Aucun animal n’a été prélevé en double (cet élément d’information est spécifié dans le dossier d’analyse).
Les prélèvements détectés positifs au moins une fois avec le nouveau protocole d’extraction (et non dépistés par le protocole classique) concernent 20 bovins(2). Parmi eux :
– 12 sont séropositifs et un est douteux ;
– un est de statut sérologique indéterminé ;
– 6 sont séronégatifs. Ces 7 derniers animaux font tous partie d’un cheptel où au moins un bovin a été l’objet d’une PCR paratuberculose positive dans la période des 2 mois qui a encadré l’essai.
Mieux détecter les animaux infectés par MAP ne peut être a priori que positif. C’est un moyen de dépister et d’éliminer plus rapidement les sources d’infection dans un cheptel.

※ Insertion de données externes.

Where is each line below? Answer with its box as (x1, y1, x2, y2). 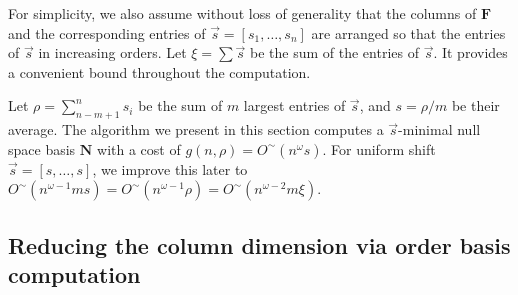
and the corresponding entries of (8, 22, 206, 43)
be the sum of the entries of (250, 42, 419, 63)
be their (451, 95, 500, 116)
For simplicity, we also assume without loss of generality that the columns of (8, 3, 477, 23)
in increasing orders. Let (38, 42, 187, 63)
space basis (8, 138, 76, 159)
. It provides (433, 42, 508, 63)
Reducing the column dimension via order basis (8, 229, 511, 260)
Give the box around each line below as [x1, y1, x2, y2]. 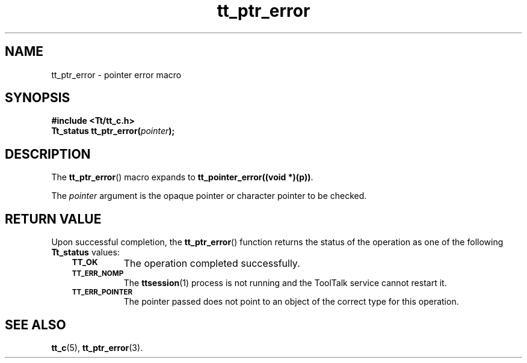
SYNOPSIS [5, 90, 70, 106]
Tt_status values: [51, 247, 120, 258]
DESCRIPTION [5, 146, 91, 162]
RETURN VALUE [5, 211, 102, 227]
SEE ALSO [5, 317, 66, 332]
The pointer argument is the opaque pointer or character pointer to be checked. [51, 191, 367, 201]
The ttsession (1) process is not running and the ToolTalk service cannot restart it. [123, 278, 447, 288]
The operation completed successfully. [123, 257, 300, 270]
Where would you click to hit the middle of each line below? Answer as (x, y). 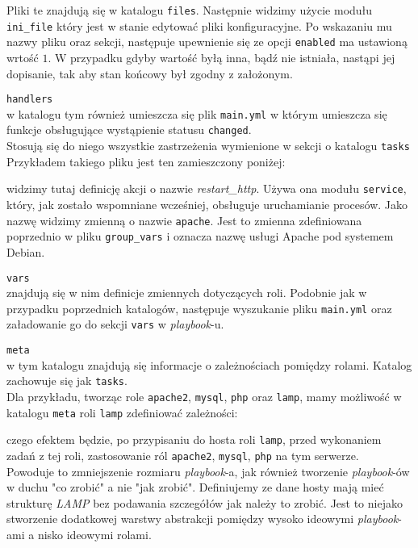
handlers (30, 100)
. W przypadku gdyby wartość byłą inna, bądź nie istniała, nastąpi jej (222, 57)
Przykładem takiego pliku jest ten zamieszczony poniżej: (146, 161)
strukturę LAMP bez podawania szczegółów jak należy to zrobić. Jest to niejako (205, 502)
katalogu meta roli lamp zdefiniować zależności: (122, 412)
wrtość (23, 57)
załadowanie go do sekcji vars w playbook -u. (115, 324)
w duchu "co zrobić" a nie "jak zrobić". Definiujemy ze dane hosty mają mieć (195, 487)
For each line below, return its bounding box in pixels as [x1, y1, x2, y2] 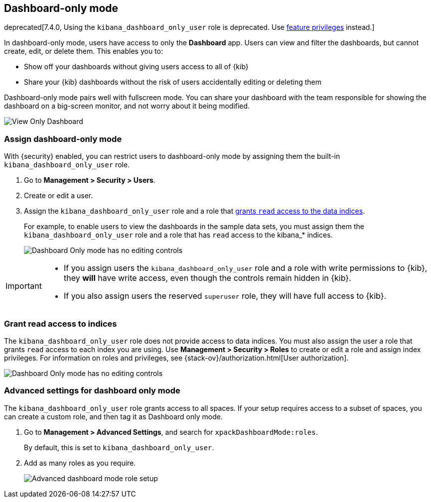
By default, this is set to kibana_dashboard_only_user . [24, 443, 214, 452]
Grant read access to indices [4, 318, 117, 329]
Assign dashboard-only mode [4, 133, 122, 144]
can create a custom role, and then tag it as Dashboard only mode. [4, 412, 223, 421]
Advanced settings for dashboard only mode [4, 385, 180, 396]
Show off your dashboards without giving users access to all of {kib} [24, 62, 249, 71]
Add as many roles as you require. [24, 458, 136, 467]
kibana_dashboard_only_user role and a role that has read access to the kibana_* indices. [24, 231, 333, 240]
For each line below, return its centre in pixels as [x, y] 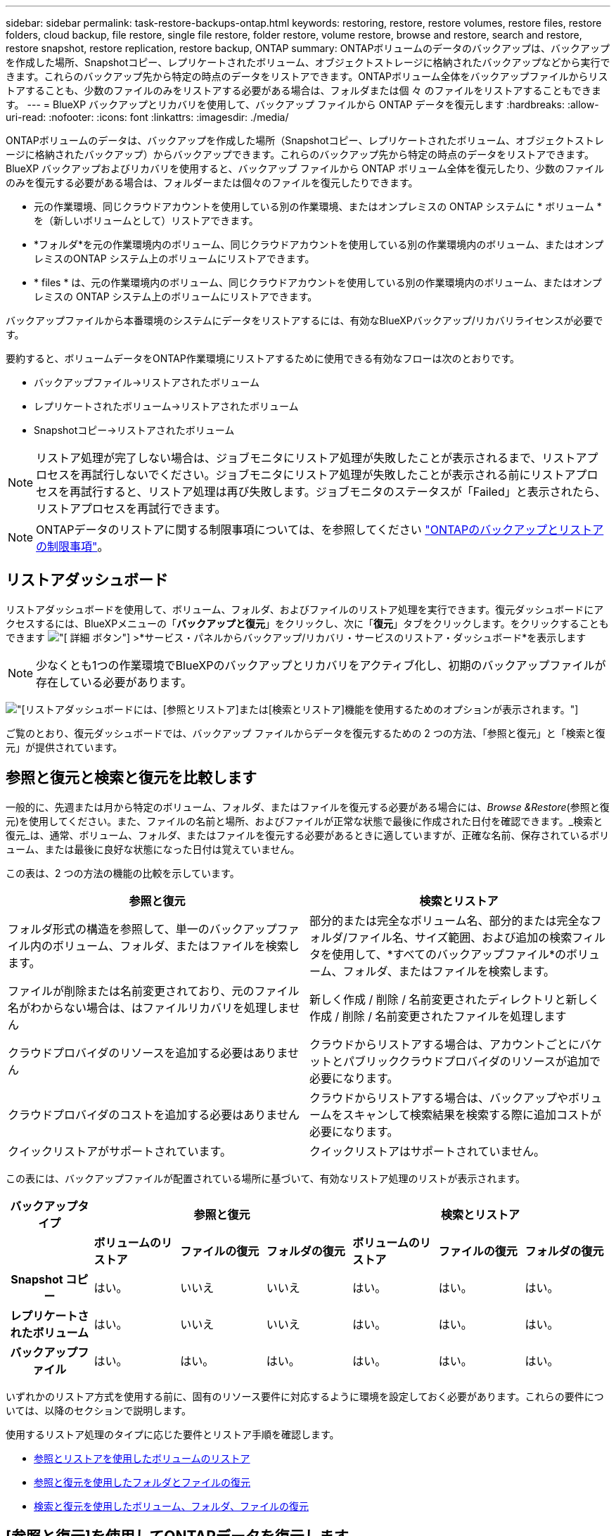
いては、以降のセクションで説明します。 [98, 1410]
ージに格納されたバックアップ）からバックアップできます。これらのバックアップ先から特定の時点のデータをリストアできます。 [300, 154]
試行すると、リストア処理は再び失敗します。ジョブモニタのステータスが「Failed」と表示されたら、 [344, 492]
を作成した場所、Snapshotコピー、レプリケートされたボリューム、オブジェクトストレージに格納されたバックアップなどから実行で [308, 62]
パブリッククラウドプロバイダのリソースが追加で [472, 1061]
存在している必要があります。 [114, 682]
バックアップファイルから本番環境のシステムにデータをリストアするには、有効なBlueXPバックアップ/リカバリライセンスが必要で [304, 320]
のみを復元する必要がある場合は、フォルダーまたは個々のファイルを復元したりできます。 [212, 183]
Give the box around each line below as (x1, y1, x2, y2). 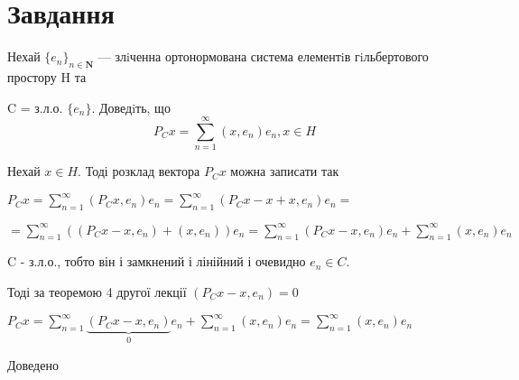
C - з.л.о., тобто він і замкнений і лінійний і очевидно (7, 252, 306, 271)
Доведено (7, 355, 59, 374)
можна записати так (230, 162, 339, 181)
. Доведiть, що (91, 97, 171, 116)
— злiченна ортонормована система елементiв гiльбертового (97, 47, 429, 66)
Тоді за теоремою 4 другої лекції (7, 283, 187, 301)
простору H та (7, 67, 87, 86)
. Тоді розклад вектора (78, 162, 200, 181)
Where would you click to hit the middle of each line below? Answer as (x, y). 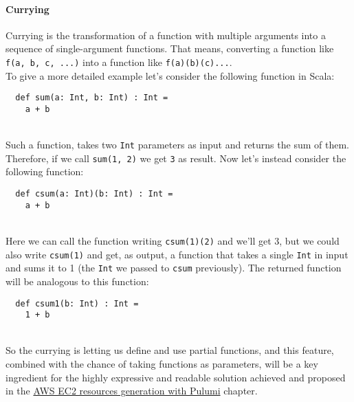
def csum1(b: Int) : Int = (77, 303)
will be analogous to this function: (77, 281)
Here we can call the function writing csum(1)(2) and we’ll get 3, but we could (173, 240)
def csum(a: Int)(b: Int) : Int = (94, 194)
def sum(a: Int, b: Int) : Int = (92, 98)
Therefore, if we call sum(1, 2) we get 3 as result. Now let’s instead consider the (176, 158)
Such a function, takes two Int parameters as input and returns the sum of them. (177, 145)
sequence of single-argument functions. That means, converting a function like (170, 48)
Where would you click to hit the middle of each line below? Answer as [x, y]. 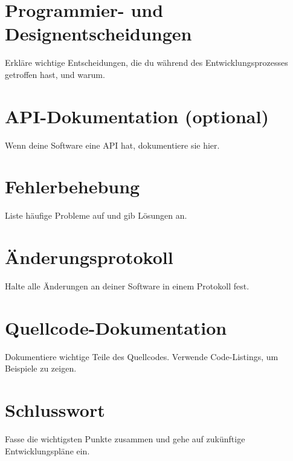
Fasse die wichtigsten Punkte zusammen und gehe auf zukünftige [125, 439]
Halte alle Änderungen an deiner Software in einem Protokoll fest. [127, 286]
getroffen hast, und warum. [55, 74]
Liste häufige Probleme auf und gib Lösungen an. [96, 215]
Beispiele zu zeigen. [41, 368]
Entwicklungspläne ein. [47, 450]
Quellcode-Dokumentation [116, 327]
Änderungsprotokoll [89, 257]
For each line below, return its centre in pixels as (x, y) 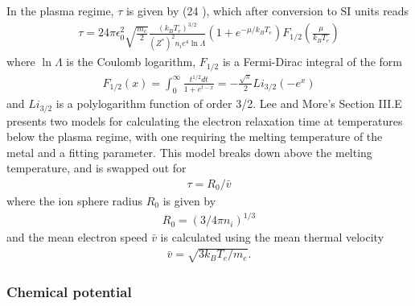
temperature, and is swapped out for (97, 168)
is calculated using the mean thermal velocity (272, 237)
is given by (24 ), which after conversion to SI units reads (267, 10)
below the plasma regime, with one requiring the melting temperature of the (195, 136)
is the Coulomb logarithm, (131, 62)
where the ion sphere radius (75, 200)
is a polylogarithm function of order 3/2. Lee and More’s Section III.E (229, 103)
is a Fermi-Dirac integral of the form (312, 62)
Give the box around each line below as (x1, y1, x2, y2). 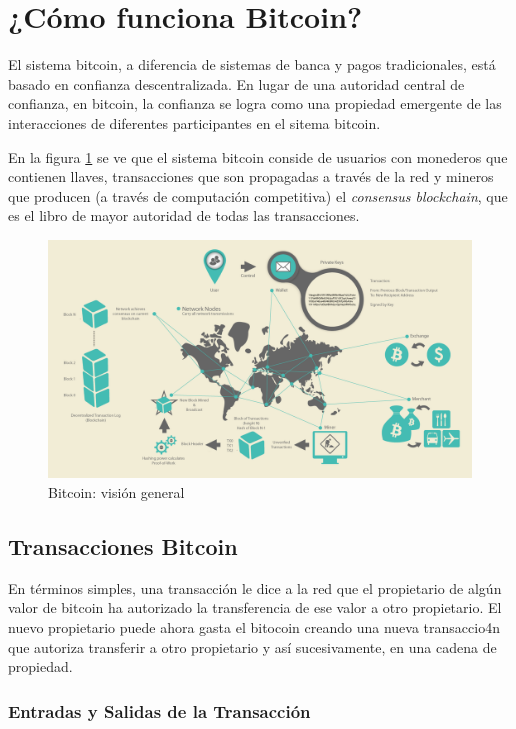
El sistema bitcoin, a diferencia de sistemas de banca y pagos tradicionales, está (8, 54, 496, 75)
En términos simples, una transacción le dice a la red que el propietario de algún (8, 577, 502, 598)
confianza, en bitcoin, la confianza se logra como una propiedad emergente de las (8, 93, 502, 114)
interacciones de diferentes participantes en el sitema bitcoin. (8, 112, 381, 133)
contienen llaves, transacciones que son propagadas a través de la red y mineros (8, 166, 494, 187)
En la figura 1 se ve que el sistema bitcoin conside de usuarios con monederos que (8, 146, 508, 167)
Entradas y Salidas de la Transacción (8, 698, 311, 723)
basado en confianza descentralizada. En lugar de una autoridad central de (8, 73, 465, 94)
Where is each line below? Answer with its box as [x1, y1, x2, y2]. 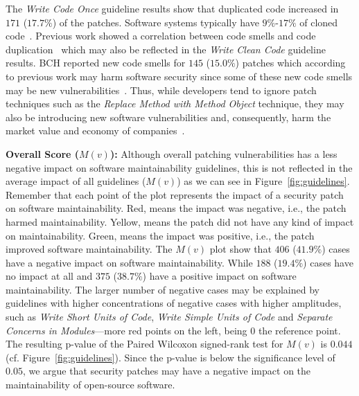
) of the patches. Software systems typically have [52, 15, 259, 29]
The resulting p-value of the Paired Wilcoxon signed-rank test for [6, 336, 283, 351]
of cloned [299, 15, 338, 29]
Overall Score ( [6, 146, 80, 161]
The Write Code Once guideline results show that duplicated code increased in [6, 1, 339, 15]
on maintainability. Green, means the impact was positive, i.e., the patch [6, 228, 315, 242]
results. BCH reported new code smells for [6, 55, 186, 70]
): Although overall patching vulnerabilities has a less [110, 146, 338, 161]
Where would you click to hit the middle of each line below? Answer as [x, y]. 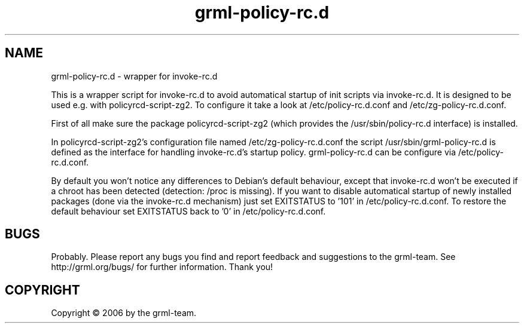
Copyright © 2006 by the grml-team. [124, 313]
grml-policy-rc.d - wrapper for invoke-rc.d [134, 76]
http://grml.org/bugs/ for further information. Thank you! [162, 267]
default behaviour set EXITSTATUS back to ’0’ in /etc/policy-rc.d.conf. [188, 211]
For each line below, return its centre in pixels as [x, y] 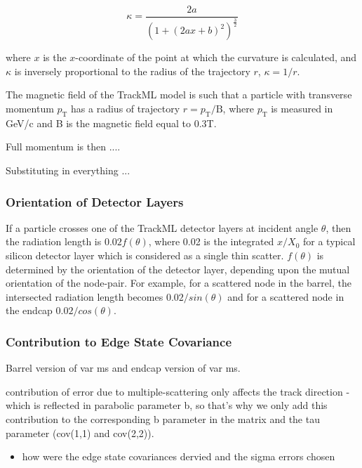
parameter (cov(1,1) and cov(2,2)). [80, 433]
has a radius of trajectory [126, 109]
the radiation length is [54, 241]
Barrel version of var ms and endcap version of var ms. [123, 368]
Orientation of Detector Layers [95, 201]
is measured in [302, 109]
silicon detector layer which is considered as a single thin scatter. [145, 255]
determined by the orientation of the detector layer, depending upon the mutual [178, 269]
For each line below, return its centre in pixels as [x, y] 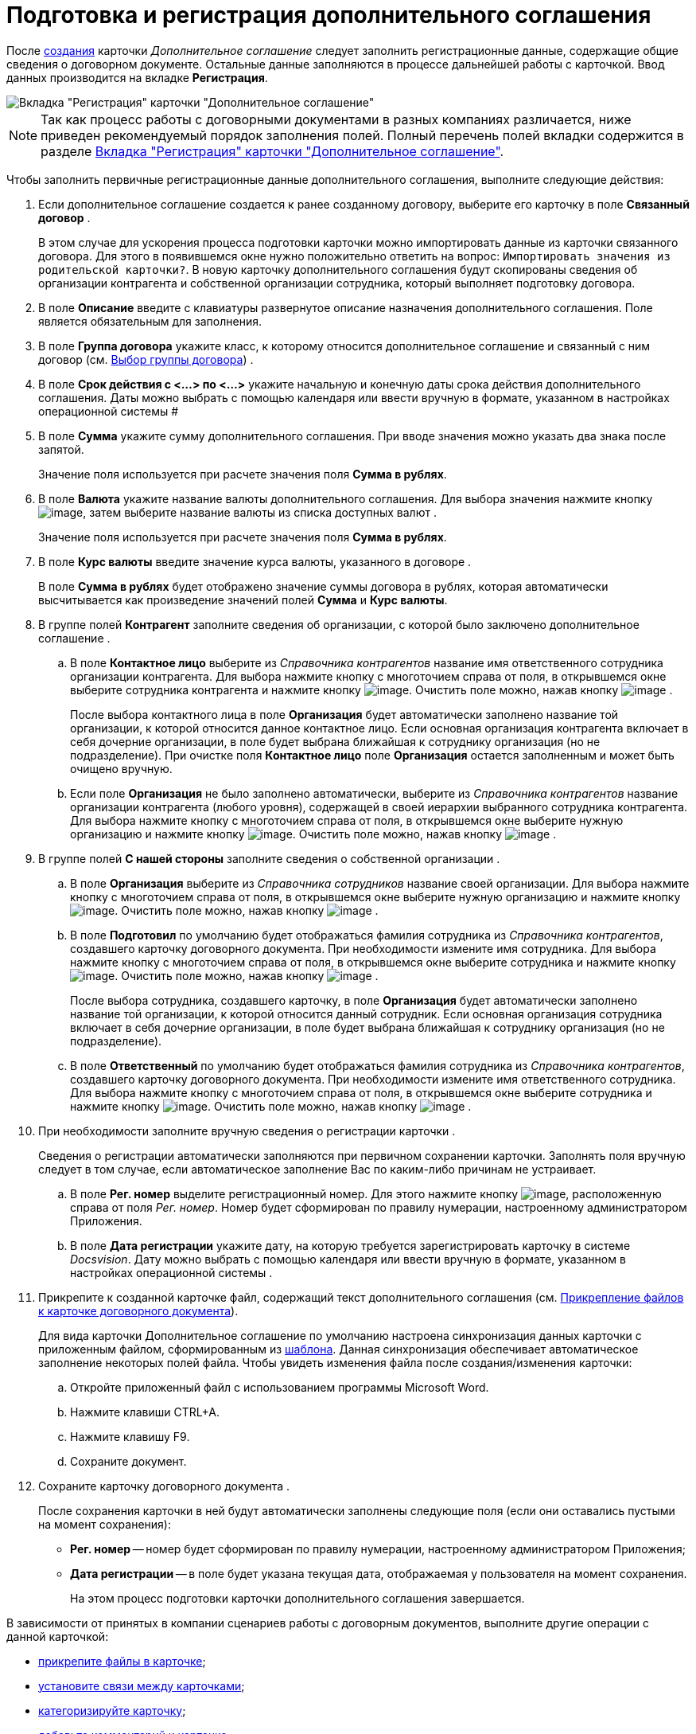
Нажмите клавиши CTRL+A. [145, 1412]
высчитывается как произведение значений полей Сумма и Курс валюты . [243, 599]
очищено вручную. [121, 768]
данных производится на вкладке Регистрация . [137, 77]
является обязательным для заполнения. [150, 321]
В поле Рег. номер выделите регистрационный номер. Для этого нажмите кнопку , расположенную [366, 1193]
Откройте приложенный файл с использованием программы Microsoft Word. [280, 1387]
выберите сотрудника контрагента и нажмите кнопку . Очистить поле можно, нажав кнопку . [371, 689]
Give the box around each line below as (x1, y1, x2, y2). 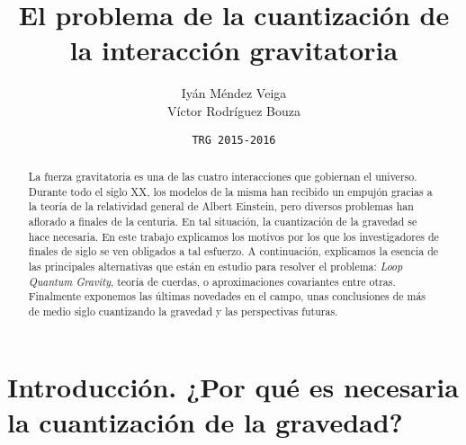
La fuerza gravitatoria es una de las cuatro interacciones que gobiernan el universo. (28, 168, 417, 183)
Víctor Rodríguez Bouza (167, 101, 300, 120)
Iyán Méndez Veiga (181, 84, 287, 102)
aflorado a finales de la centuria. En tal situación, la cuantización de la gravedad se (28, 213, 417, 228)
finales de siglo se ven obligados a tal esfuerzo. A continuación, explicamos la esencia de (28, 244, 439, 259)
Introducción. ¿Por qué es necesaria (7, 368, 459, 405)
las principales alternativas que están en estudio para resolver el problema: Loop (28, 258, 403, 273)
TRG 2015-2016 (192, 133, 276, 147)
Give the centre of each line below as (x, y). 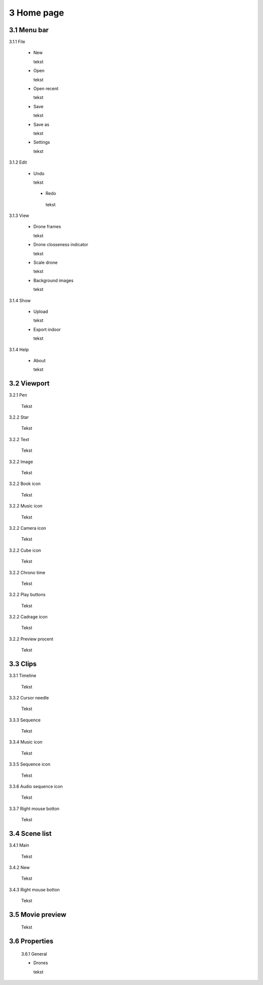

D’autres conséquences d’un tel progrès sont toutefois à prendre en compte, à l’échelle aussi bien régionale que nationale :
– une augmentation totale du nombre d’animaux dépistés excréteurs est à prévoir. Le nombre de cheptels à assainir pourrait aussi progresser. Cela représente une hausse considérable du coût de la lutte contre la paratuberculose pour les groupements de défense sanitaire, maîtres d’œuvre de la lutte collective contre cette maladie en France ;
– les qualifications Acersa vis-à-vis de la paratuberculose pourraient être remises en cause. En effet, elles ont été définies sur la base de tests offrant une capacité moindre à détecter les individus infectés(3).
L’avancée technique permise par le protocole d’extraction DX validé avec la trousse Adiavet Paratub Real Time pour le dépistage de la paratuberculose est indéniable. Il s’agit de la faire connaître pour encourager les professionnels de l’élevage à mener une réflexion à ce sujet. Il s’agit de tirer le meilleur parti possible de ce progrès.
Il convient surtout d’éviter la persistance d’un diagnostic “à deux vitesses”.
(1) Réaction de polymérisation en chaîne, ou polymerase chain reaction.
(2) La taille de la prise d’essai était classiquement limitée par la nature de la matrice utilisée (les fèces sont riches en particules colmatant les filtres et sont également souvent chargées en inhibiteurs qui entravent les réactions de polymérisation).
(3) Les résultats auxquels il est fait référence sont contemporains de la date de réalisation des prélèvements inclus dans l’essai.
(3) Voir la définition de la qualification Acersa Paratub sur le site http://www.gds38.asso.fr/Web/gds.nsf/0/932d48caadb148b9c1256bff006857f7/$FILE/REFPT01B.PDF
→ Identifiée depuis plus d’un siècle, la paratuberculose des ruminants est considérée depuis 2001, par l’Office international des épizooties, comme une maladie d’importance globale majeure.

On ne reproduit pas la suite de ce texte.